§ **TASK BRIEF**
The records below are to be written out exactly, with every picture omitted.

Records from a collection

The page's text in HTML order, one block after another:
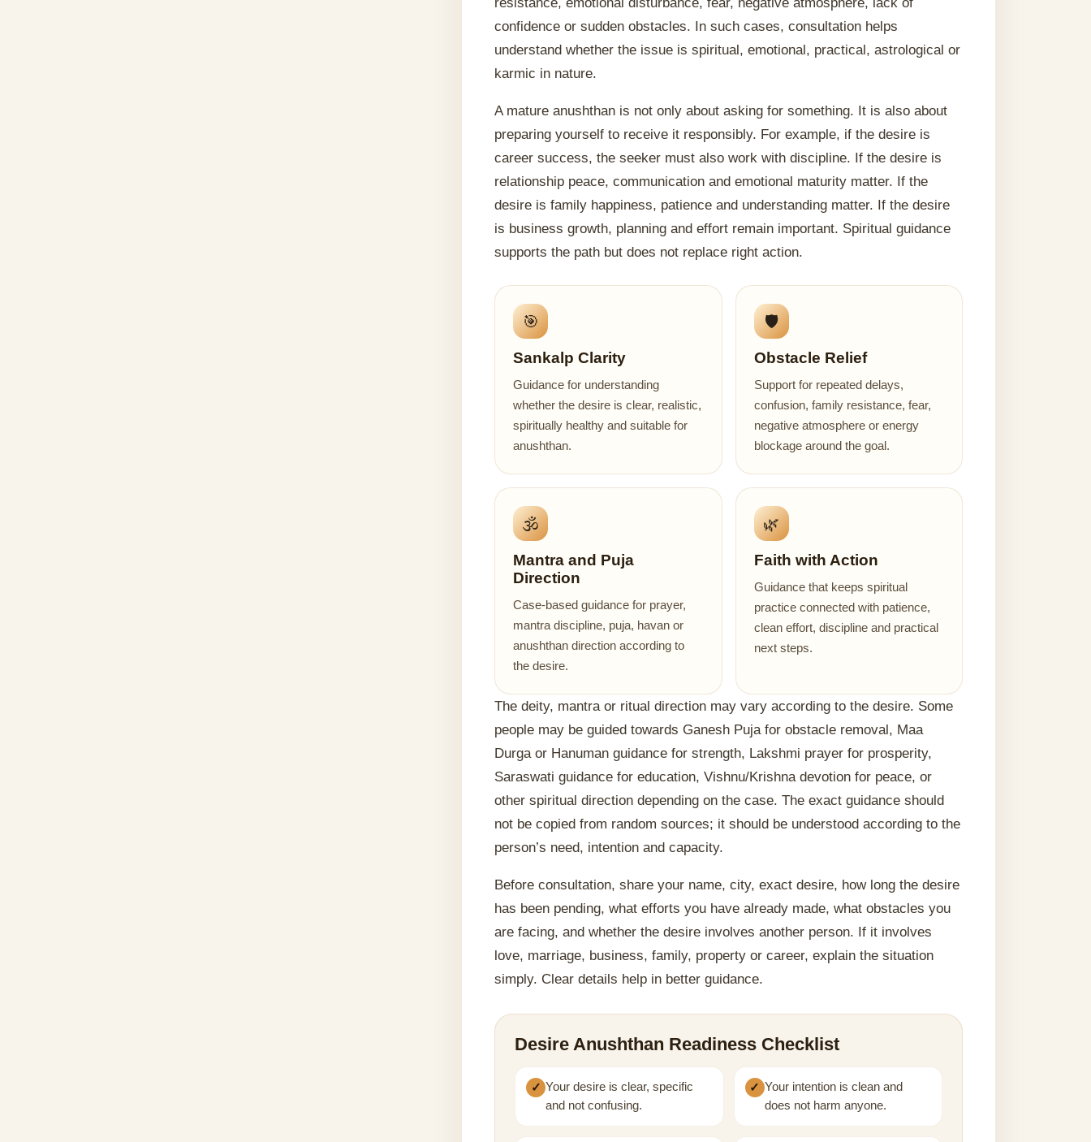
confidence or sudden obstacles. In such cases, consultation helps
understand whether the issue is spiritual, emotional, practical, astrological or
karmic in nature.
A mature anushthan is not only about asking for something. It is also about
preparing yourself to receive it responsibly. For example, if the desire is
career success, the seeker must also work with discipline. If the desire is
relationship peace, communication and emotional maturity matter. If the
desire is family happiness, patience and understanding matter. If the desire
is business growth, planning and effort remain important. Spiritual guidance
supports the path but does not replace right action.
🎯
Sankalp Clarity
Guidance for understanding
whether the desire is clear, realistic,
spiritually healthy and suitable for
anushthan.
🛡️
Obstacle Relief
Support for repeated delays,
confusion, family resistance, fear,
negative atmosphere or energy
blockage around the goal.
🕉️
Mantra and Puja
Direction
Case-based guidance for prayer,
mantra discipline, puja, havan or
anushthan direction according to
the desire.
🌿
Faith with Action
Guidance that keeps spiritual
practice connected with patience,
clean effort, discipline and practical
next steps.
The deity, mantra or ritual direction may vary according to the desire. Some
people may be guided towards Ganesh Puja for obstacle removal, Maa
Durga or Hanuman guidance for strength, Lakshmi prayer for prosperity,
Saraswati guidance for education, Vishnu/Krishna devotion for peace, or
other spiritual direction depending on the case. The exact guidance should
not be copied from random sources; it should be understood according to the
person’s need, intention and capacity.
Before consultation, share your name, city, exact desire, how long the desire
has been pending, what efforts you have already made, what obstacles you
are facing, and whether the desire involves another person. If it involves
love, marriage, business, family, property or career, explain the situation
simply. Clear details help in better guidance.
Desire Anushthan Readiness Checklist
Your desire is clear, specific
and not confusing.
Your intention is clean and
does not harm anyone.
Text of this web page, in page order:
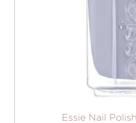
Essie Nail
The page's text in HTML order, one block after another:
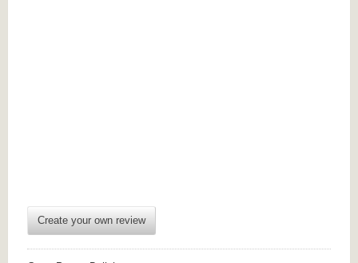
Create your own review
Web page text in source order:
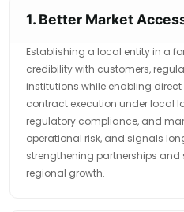
1. Better Market
Establishing a local entity in a
credibility with customers,
institutions while enabling
contract execution under local
regulatory compliance, and
operational risk, and signals
strengthening partnerships
regional growth.
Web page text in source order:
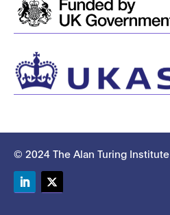
© 2024 The Alan Turing Institute
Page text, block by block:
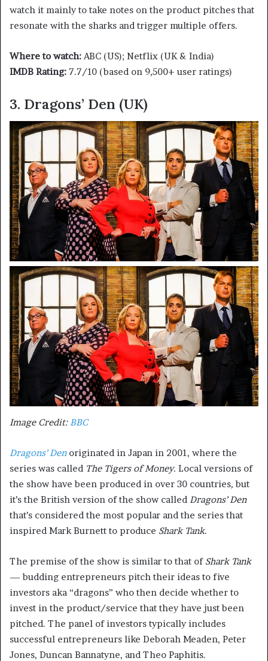
watch it mainly to take notes on the product pitches that
resonate with the sharks and trigger multiple offers.
Where to watch:ABC (US); Netflix (UK & India)
IMDB Rating: 7.7/10 (based on 9,500+ user ratings)
3. Dragons’ Den (UK)
Image Credit:BBC
Dragons’ Denoriginated in Japan in 2001, where the
series was called The Tigers of Money. Local versions of
the show have been produced in over 30 countries,but
it’s the British version of the show called Dragons’ Den
that’s considered the most popular and the series that
inspired Mark Burnett to produce Shark Tank.
The premise of the show is similar to that of Shark Tank
— budding entrepreneurs pitch their ideas to five
investors aka “dragons” who then decide whether to
invest in the product/service that they have just been
pitched. The panel of investors typically includes
successful entrepreneurs like Deborah Meaden, Peter
Jones, Duncan Bannatyne, and Theo Paphitis.
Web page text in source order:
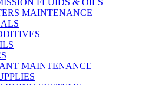
FLUIDS & OILS
MAINTENANCE
MAINTENANCE
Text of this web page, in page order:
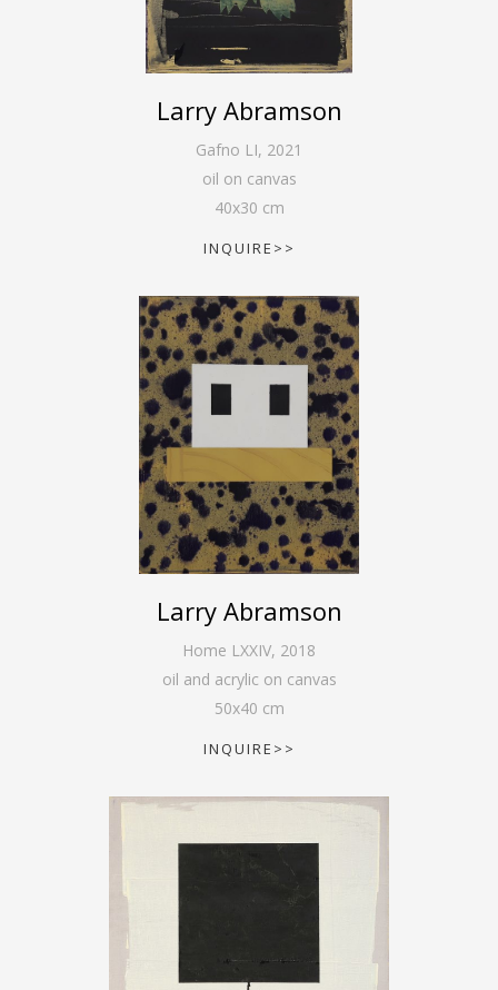
Larry Abramson
Gafno LI, 2021
oil on canvas
40x30 cm
INQUIRE>>
Larry Abramson
Home LXXIV, 2018
oil and acrylic on canvas
50x40 cm
INQUIRE>>
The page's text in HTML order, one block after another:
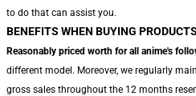
to do that can assist you.
BENEFITS WHEN BUYING
Reasonably priced worth for all anime's
different model. Moreover, we regularly
gross sales throughout the 12 months
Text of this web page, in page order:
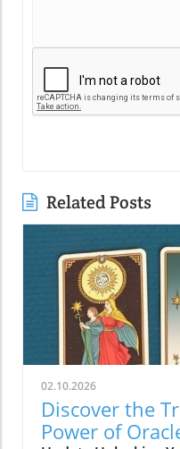
Related Posts
02.10.2026
Discover the
Power of
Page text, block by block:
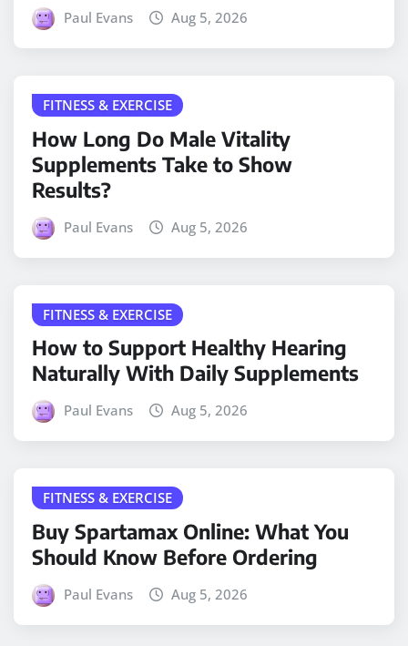
Paul Evans Aug 5, 2026
FITNESS & EXERCISE
How Long Do Male Vitality
Supplements Take to Show
Results?
Paul Evans Aug 5, 2026
FITNESS & EXERCISE
How to Support Healthy Hearing
Naturally With Daily Supplements
Paul Evans Aug 5, 2026
FITNESS & EXERCISE
Buy Spartamax Online: What You
Should Know Before Ordering
Paul Evans Aug 5, 2026

§ **SOLUTION FOR THIS EXERCISE**
The page's text in HTML order, one block after another:
confidence or sudden obstacles. In such cases, consultation helps
understand whether the issue is spiritual, emotional, practical, astrological or
karmic in nature.
A mature anushthan is not only about asking for something. It is also about
preparing yourself to receive it responsibly. For example, if the desire is
career success, the seeker must also work with discipline. If the desire is
relationship peace, communication and emotional maturity matter. If the
desire is family happiness, patience and understanding matter. If the desire
is business growth, planning and effort remain important. Spiritual guidance
supports the path but does not replace right action.
🎯
Sankalp Clarity
Guidance for understanding
whether the desire is clear, realistic,
spiritually healthy and suitable for
anushthan.
🛡️
Obstacle Relief
Support for repeated delays,
confusion, family resistance, fear,
negative atmosphere or energy
blockage around the goal.
🕉️
Mantra and Puja
Direction
Case-based guidance for prayer,
mantra discipline, puja, havan or
anushthan direction according to
the desire.
🌿
Faith with Action
Guidance that keeps spiritual
practice connected with patience,
clean effort, discipline and practical
next steps.
The deity, mantra or ritual direction may vary according to the desire. Some
people may be guided towards Ganesh Puja for obstacle removal, Maa
Durga or Hanuman guidance for strength, Lakshmi prayer for prosperity,
Saraswati guidance for education, Vishnu/Krishna devotion for peace, or
other spiritual direction depending on the case. The exact guidance should
not be copied from random sources; it should be understood according to the
person’s need, intention and capacity.
Before consultation, share your name, city, exact desire, how long the desire
has been pending, what efforts you have already made, what obstacles you
are facing, and whether the desire involves another person. If it involves
love, marriage, business, family, property or career, explain the situation
simply. Clear details help in better guidance.
Desire Anushthan Readiness Checklist
Your desire is clear, specific
and not confusing.
Your intention is clean and
does not harm anyone.
Text of this web page, in page order:
Essie Nail
The page's text in HTML order, one block after another:
Create your own review
Web page text in source order:
1. Better Market
Establishing a local entity in a
credibility with customers,
institutions while enabling
contract execution under local
regulatory compliance, and
operational risk, and signals
strengthening partnerships
regional growth.
Web page text in source order:
© 2024 The Alan Turing Institute
Page text, block by block:
watch it mainly to take notes on the product pitches that
resonate with the sharks and trigger multiple offers.
Where to watch:ABC (US); Netflix (UK & India)
IMDB Rating: 7.7/10 (based on 9,500+ user ratings)
3. Dragons’ Den (UK)
Image Credit:BBC
Dragons’ Denoriginated in Japan in 2001, where the
series was called The Tigers of Money. Local versions of
the show have been produced in over 30 countries,but
it’s the British version of the show called Dragons’ Den
that’s considered the most popular and the series that
inspired Mark Burnett to produce Shark Tank.
The premise of the show is similar to that of Shark Tank
— budding entrepreneurs pitch their ideas to five
investors aka “dragons” who then decide whether to
invest in the product/service that they have just been
pitched. The panel of investors typically includes
successful entrepreneurs like Deborah Meaden, Peter
Jones, Duncan Bannatyne, and Theo Paphitis.
Web page text in source order:
FLUIDS & OILS
MAINTENANCE
MAINTENANCE
Text of this web page, in page order:
Larry Abramson
Gafno LI, 2021
oil on canvas
40x30 cm
INQUIRE>>
Larry Abramson
Home LXXIV, 2018
oil and acrylic on canvas
50x40 cm
INQUIRE>>
The page's text in HTML order, one block after another:
to do that can assist you.
BENEFITS WHEN BUYING
Reasonably priced worth for all anime's
different model. Moreover, we regularly
gross sales throughout the 12 months
Text of this web page, in page order:
Related Posts
02.10.2026
Discover the
Power of
Page text, block by block:
Paul Evans Aug 5, 2026
FITNESS & EXERCISE
How Long Do Male Vitality
Supplements Take to Show
Results?
Paul Evans Aug 5, 2026
FITNESS & EXERCISE
How to Support Healthy Hearing
Naturally With Daily Supplements
Paul Evans Aug 5, 2026
FITNESS & EXERCISE
Buy Spartamax Online: What You
Should Know Before Ordering
Paul Evans Aug 5, 2026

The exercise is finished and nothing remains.